_Task objective_
There is material below. Print exactly the lines starting at the line with "even if physical" and ending at the line with "encrypted copies of", ends included, and no others.

_Records shown_
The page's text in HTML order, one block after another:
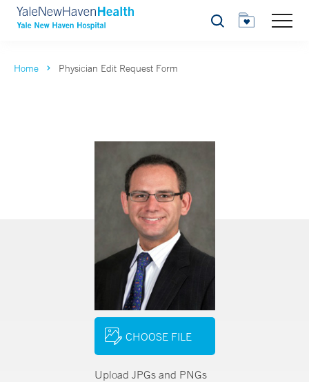
Search
Home Physician Edit Request Form
CHOOSE FILE
Upload JPGs and PNGs
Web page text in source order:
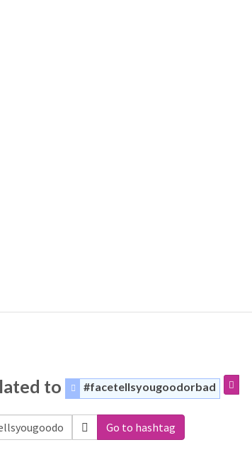
to #facetellsyougoodorbad
Go to hashtag
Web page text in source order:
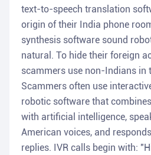
text-to-speech translation
origin of their India phone
synthesis software sound
natural. To hide their foreign
scammers use non-Indians in
Scammers often use
robotic software that
with artificial intelligence,
American voices, and
replies. IVR calls begin with:
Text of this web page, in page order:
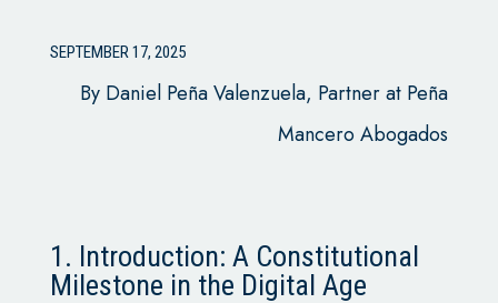
SEPTEMBER 17, 2025
By Daniel Peña Valenzuela, Partner at Peña
Mancero Abogados
1. Introduction: A Constitutional
Milestone in the Digital Age
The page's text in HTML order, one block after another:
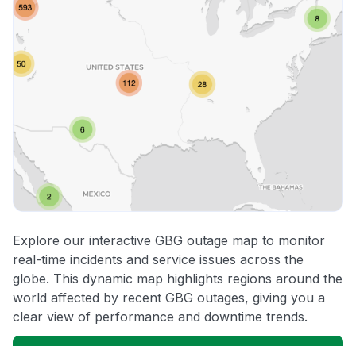
Explore our interactive GBG outage map to monitor
real-time incidents and service issues across the
globe. This dynamic map highlights regions around the
world affected by recent GBG outages, giving you a
clear view of performance and downtime trends.
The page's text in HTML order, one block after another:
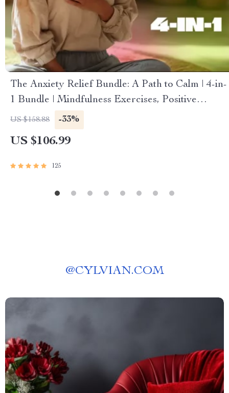
The Anxiety Relief Bundle: A Path to Calm | 4-in-
1 Bundle | Mindfulness Exercises, Positive
Thinking, Printable Checklist & Course Outline
US $158.88 -33%
US $106.99
125
@CYLVIAN.COM
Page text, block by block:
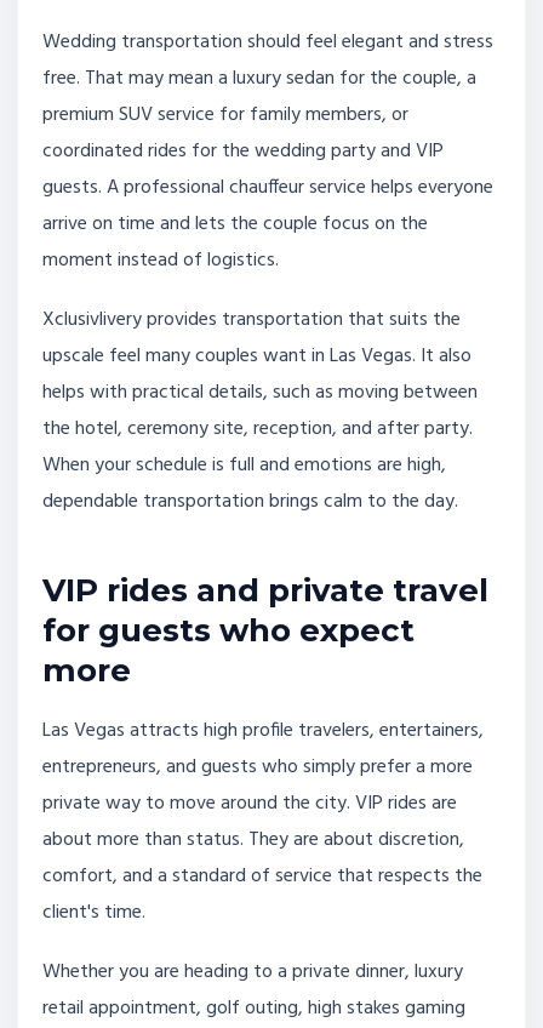
Wedding transportation should feel elegant and stress
free. That may mean a luxury sedan for the couple, a
premium SUV service for family members, or
coordinated rides for the wedding party and VIP
guests. A professional chauffeur service helps everyone
arrive on time and lets the couple focus on the
moment instead of logistics.
Xclusivlivery provides transportation that suits the
upscale feel many couples want in Las Vegas. It also
helps with practical details, such as moving between
the hotel, ceremony site, reception, and after party.
When your schedule is full and emotions are high,
dependable transportation brings calm to the day.
VIP rides and private travel
for guests who expect
more
Las Vegas attracts high profile travelers, entertainers,
entrepreneurs, and guests who simply prefer a more
private way to move around the city. VIP rides are
about more than status. They are about discretion,
comfort, and a standard of service that respects the
client's time.
Whether you are heading to a private dinner, luxury
retail appointment, golf outing, high stakes gaming
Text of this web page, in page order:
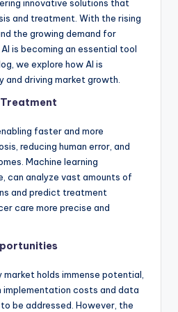
innovative solutions that
and treatment. With the rising
the growing demand for
is becoming an essential tool
we explore how AI is
and driving market growth.
Treatment
faster and more
reducing human error, and
Machine learning
can analyze vast amounts of
and predict treatment
care more precise and
market holds immense potential,
implementation costs and data
be addressed. However, the
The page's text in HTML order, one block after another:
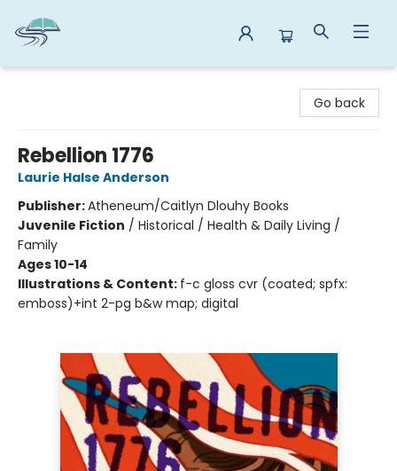
Go back
Rebellion 1776
Laurie Halse Anderson
Publisher:Atheneum/Caitlyn Dlouhy Books
Juvenile Fiction / Historical / Health & Daily Living /
Family
Ages 10-14
Illustrations & Content: f-c gloss cvr (coated; spfx:
emboss)+int 2-pg b&w map; digital
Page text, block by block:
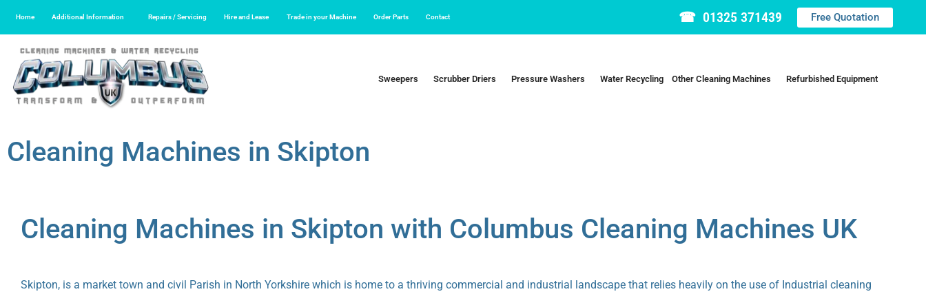
Home Additional Information Repairs / Servicing Hire and Lease Trade in your Machine Order Parts Contact ☎ 01325 371439 Free Quotation
Sweepers Scrubber Driers Pressure Washers Water Recycling Other Cleaning Machines Refurbished Equipment
Cleaning Machines in Skipton
Cleaning Machines in Skipton with Columbus Cleaning Machines UK
Skipton, is a market town and civil Parish in North Yorkshire which is home to a thriving commercial and industrial landscape that relies heavily on the use of Industrial cleaning
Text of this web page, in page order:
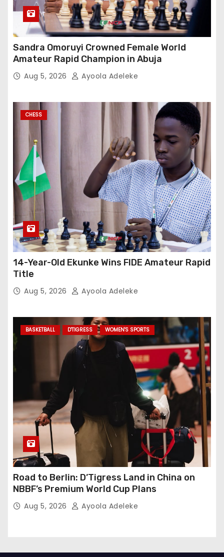
Sandra Omoruyi Crowned Female World
Amateur Rapid Champion in Abuja
Aug 5, 2026 Ayoola Adeleke
CHESS
14-Year-Old Ekunke Wins FIDE Amateur Rapid
Title
Aug 5, 2026 Ayoola Adeleke
BASKETBALL D'TIGRESS WOMEN'S SPORTS
Road to Berlin: D’Tigress Land in China on
NBBF’s Premium World Cup Plans
Aug 5, 2026 Ayoola Adeleke
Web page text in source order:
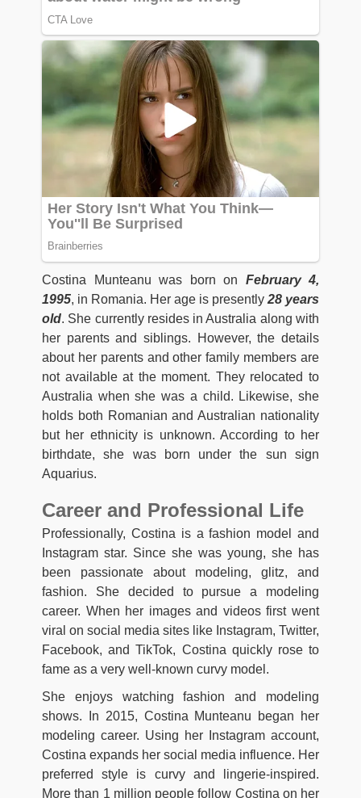
Costina Munteanu was born on February 4,
1995, in Romania. Her age is presently 28 years
old. She currently resides in Australia along with
her parents and siblings. However, the details
about her parents and other family members are
not available at the moment. They relocated to
Australia when she was a child. Likewise, she
holds both Romanian and Australian nationality
but her ethnicity is unknown. According to her
birthdate, she was born under the sun sign
Aquarius.
Career and Professional Life
Professionally, Costina is a fashion model and
Instagram star. Since she was young, she has
been passionate about modeling, glitz, and
fashion. She decided to pursue a modeling
career. When her images and videos first went
viral on social media sites like Instagram, Twitter,
Facebook, and TikTok, Costina quickly rose to
fame as a very well-known curvy model.
She enjoys watching fashion and modeling
shows. In 2015, Costina Munteanu began her
modeling career. Using her Instagram account,
Costina expands her social media influence. Her
preferred style is curvy and lingerie-inspired.
More than 1 million people follow Costina on her
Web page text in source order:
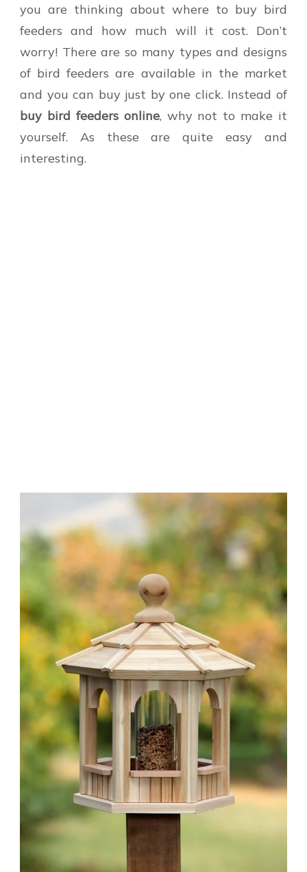
you are thinking about where to buy bird
feeders and how much will it cost. Don’t
worry! There are so many types and designs
of bird feeders are available in the market
and you can buy just by one click. Instead of
buy bird feeders online, why not to make it
yourself. As these are quite easy and
interesting.
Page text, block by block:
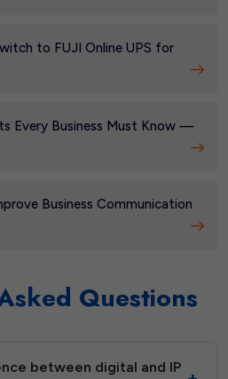
to FUJI Online UPS for
Every Business Must Know —
Business Communication
Questions
between digital and IP
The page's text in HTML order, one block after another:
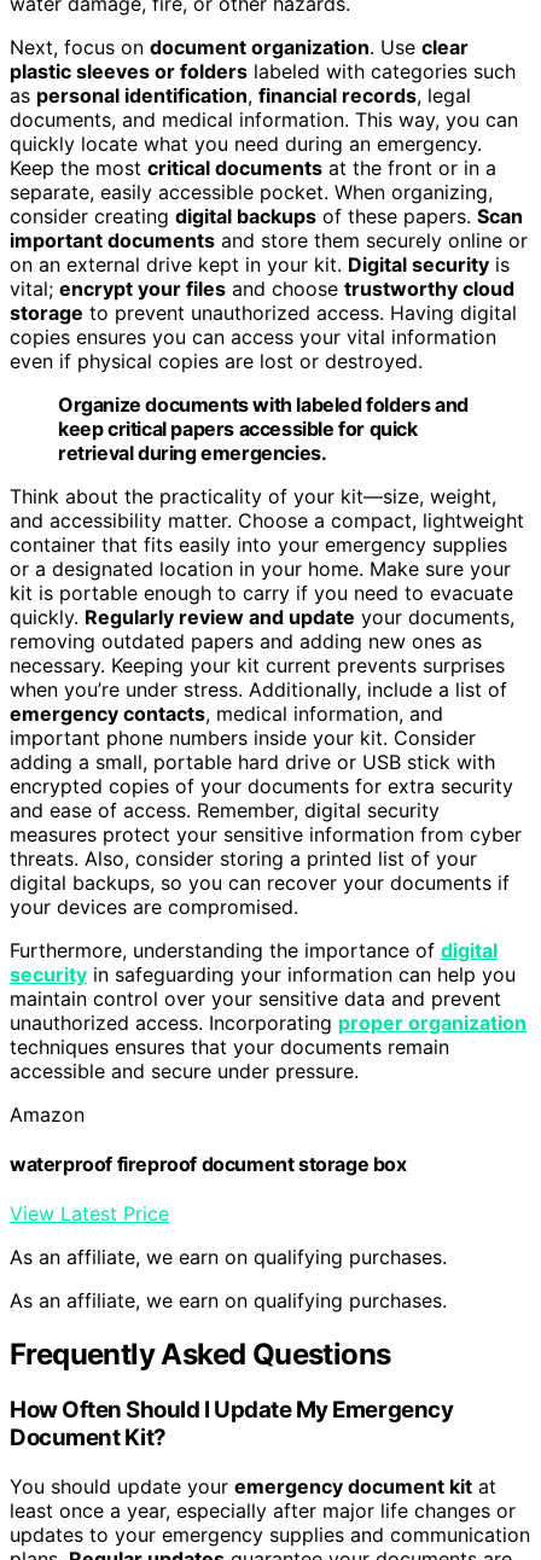
Next, focus on document organization. Use clear
plastic sleeves or folders labeled with categories such
as personal identification, financial records, legal
documents, and medical information. This way, you can
quickly locate what you need during an emergency.
Keep the most critical documents at the front or in a
separate, easily accessible pocket. When organizing,
consider creating digital backups of these papers. Scan
important documents and store them securely online or
on an external drive kept in your kit. Digital security is
vital; encrypt your files and choose trustworthy cloud
storage to prevent unauthorized access. Having digital
copies ensures you can access your vital information
even if physical copies are lost or destroyed.
Organize documents with labeled folders and
keep critical papers accessible for quick
retrieval during emergencies.
Think about the practicality of your kit—size, weight,
and accessibility matter. Choose a compact, lightweight
container that fits easily into your emergency supplies
or a designated location in your home. Make sure your
kit is portable enough to carry if you need to evacuate
quickly. Regularly review and update your documents,
removing outdated papers and adding new ones as
necessary. Keeping your kit current prevents surprises
when you’re under stress. Additionally, include a list of
emergency contacts, medical information, and
important phone numbers inside your kit. Consider
adding a small, portable hard drive or USB stick with
encrypted copies of your documents for extra security
and ease of access. Remember, digital security
measures protect your sensitive information from cyber
threats. Also, consider storing a printed list of your
digital backups, so you can recover your documents if
your devices are compromised.
Furthermore, understanding the importance of digital
security in safeguarding your information can help you
maintain control over your sensitive data and prevent
unauthorized access. Incorporating proper organization
techniques ensures that your documents remain
accessible and secure under pressure.
Amazon
waterproof fireproof document storage box
View Latest Price
As an affiliate, we earn on qualifying purchases.
As an affiliate, we earn on qualifying purchases.
Frequently Asked Questions
How Often Should I Update My Emergency
Document Kit?
You should update your emergency document kit at
least once a year, especially after major life changes or
updates to your emergency supplies and communication

_Expected answer_
even if physical copies are lost or destroyed.
Organize documents with labeled folders and
keep critical papers accessible for quick
retrieval during emergencies.
Think about the practicality of your kit—size, weight,
and accessibility matter. Choose a compact, lightweight
container that fits easily into your emergency supplies
or a designated location in your home. Make sure your
kit is portable enough to carry if you need to evacuate
quickly. Regularly review and update your documents,
removing outdated papers and adding new ones as
necessary. Keeping your kit current prevents surprises
when you’re under stress. Additionally, include a list of
emergency contacts, medical information, and
important phone numbers inside your kit. Consider
adding a small, portable hard drive or USB stick with
encrypted copies of your documents for extra security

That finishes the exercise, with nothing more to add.